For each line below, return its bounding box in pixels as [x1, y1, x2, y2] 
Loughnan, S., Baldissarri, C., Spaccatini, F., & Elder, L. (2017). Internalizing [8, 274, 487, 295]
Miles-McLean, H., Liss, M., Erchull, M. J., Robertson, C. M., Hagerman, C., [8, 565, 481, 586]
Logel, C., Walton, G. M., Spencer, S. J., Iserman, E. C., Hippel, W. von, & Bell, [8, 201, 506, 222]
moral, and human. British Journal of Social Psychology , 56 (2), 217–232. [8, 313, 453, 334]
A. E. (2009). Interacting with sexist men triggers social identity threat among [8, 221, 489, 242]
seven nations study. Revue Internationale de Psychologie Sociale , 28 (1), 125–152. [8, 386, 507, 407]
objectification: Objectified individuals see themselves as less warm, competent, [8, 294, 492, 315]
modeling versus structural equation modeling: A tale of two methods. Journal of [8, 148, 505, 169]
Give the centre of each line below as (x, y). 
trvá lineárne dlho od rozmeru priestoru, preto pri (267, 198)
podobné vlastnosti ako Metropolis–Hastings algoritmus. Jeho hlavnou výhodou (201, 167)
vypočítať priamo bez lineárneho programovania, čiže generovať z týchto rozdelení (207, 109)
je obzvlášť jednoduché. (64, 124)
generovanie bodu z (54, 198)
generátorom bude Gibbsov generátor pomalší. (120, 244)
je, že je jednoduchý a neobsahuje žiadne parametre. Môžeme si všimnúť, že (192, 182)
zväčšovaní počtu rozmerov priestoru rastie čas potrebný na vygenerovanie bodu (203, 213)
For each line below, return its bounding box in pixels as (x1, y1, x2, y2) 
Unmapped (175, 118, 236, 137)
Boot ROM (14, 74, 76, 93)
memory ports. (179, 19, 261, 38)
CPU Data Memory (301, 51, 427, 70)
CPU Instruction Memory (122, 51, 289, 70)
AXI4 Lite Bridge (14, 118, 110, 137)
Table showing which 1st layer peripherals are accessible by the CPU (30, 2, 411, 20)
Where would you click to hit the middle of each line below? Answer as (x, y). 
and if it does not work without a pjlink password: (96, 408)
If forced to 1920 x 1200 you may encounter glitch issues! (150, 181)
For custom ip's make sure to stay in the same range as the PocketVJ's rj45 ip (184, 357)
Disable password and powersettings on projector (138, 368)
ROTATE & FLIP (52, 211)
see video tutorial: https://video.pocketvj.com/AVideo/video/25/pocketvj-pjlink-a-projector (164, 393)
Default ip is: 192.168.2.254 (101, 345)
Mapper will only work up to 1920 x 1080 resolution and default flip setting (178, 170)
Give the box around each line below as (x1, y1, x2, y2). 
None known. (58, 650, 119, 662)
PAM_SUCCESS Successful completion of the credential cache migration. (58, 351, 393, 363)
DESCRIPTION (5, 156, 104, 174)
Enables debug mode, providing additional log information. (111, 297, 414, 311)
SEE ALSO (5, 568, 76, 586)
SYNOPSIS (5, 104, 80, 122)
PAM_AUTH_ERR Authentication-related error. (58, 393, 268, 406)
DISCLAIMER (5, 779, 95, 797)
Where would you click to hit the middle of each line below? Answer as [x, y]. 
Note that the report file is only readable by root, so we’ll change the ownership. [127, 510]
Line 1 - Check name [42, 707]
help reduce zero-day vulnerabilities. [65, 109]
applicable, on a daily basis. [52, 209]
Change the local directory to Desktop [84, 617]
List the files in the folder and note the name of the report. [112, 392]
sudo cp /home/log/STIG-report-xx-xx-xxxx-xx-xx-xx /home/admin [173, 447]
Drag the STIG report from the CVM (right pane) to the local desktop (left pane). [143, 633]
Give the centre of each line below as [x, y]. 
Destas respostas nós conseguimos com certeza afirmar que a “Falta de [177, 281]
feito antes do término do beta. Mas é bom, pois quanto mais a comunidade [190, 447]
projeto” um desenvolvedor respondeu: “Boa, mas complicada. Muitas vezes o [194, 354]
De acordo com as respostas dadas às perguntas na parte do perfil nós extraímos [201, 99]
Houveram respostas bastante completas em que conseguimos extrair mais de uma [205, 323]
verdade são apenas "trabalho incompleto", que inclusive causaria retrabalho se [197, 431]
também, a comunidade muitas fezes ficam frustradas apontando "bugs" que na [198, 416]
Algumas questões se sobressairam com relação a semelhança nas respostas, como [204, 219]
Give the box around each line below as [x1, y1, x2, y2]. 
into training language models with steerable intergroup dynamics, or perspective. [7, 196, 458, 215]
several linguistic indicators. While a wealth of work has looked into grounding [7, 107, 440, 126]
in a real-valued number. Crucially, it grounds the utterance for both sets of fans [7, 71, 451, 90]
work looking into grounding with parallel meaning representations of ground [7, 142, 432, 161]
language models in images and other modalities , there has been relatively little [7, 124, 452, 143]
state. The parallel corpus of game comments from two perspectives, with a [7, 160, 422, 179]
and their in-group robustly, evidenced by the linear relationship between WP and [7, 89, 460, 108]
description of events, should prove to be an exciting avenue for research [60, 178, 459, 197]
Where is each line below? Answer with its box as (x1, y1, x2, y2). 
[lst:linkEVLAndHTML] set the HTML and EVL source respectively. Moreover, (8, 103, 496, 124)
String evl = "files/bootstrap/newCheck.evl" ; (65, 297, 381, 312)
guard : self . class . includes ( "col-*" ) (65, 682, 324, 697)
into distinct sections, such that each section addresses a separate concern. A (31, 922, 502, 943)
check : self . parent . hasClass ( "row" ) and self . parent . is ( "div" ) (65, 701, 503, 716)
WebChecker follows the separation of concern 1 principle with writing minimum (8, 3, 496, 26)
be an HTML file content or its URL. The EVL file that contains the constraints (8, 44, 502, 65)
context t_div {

THE TASK → All lines from the first line of the listing above through the line containing "pixels as (x1, y1, x2, y2)" are to be retyped exactly. Leave out any other line.

TASK RESPONSE →
For each line below, return its bounding box in pixels as [x1, y1, x2, y2] 
Loughnan, S., Baldissarri, C., Spaccatini, F., & Elder, L. (2017). Internalizing [8, 274, 487, 295]
Miles-McLean, H., Liss, M., Erchull, M. J., Robertson, C. M., Hagerman, C., [8, 565, 481, 586]
Logel, C., Walton, G. M., Spencer, S. J., Iserman, E. C., Hippel, W. von, & Bell, [8, 201, 506, 222]
moral, and human. British Journal of Social Psychology , 56 (2), 217–232. [8, 313, 453, 334]
A. E. (2009). Interacting with sexist men triggers social identity threat among [8, 221, 489, 242]
seven nations study. Revue Internationale de Psychologie Sociale , 28 (1), 125–152. [8, 386, 507, 407]
objectification: Objectified individuals see themselves as less warm, competent, [8, 294, 492, 315]
modeling versus structural equation modeling: A tale of two methods. Journal of [8, 148, 505, 169]
Give the centre of each line below as (x, y). 
trvá lineárne dlho od rozmeru priestoru, preto pri (267, 198)
podobné vlastnosti ako Metropolis–Hastings algoritmus. Jeho hlavnou výhodou (201, 167)
vypočítať priamo bez lineárneho programovania, čiže generovať z týchto rozdelení (207, 109)
je obzvlášť jednoduché. (64, 124)
generovanie bodu z (54, 198)
generátorom bude Gibbsov generátor pomalší. (120, 244)
je, že je jednoduchý a neobsahuje žiadne parametre. Môžeme si všimnúť, že (192, 182)
zväčšovaní počtu rozmerov priestoru rastie čas potrebný na vygenerovanie bodu (203, 213)
For each line below, return its bounding box in pixels as (x1, y1, x2, y2) 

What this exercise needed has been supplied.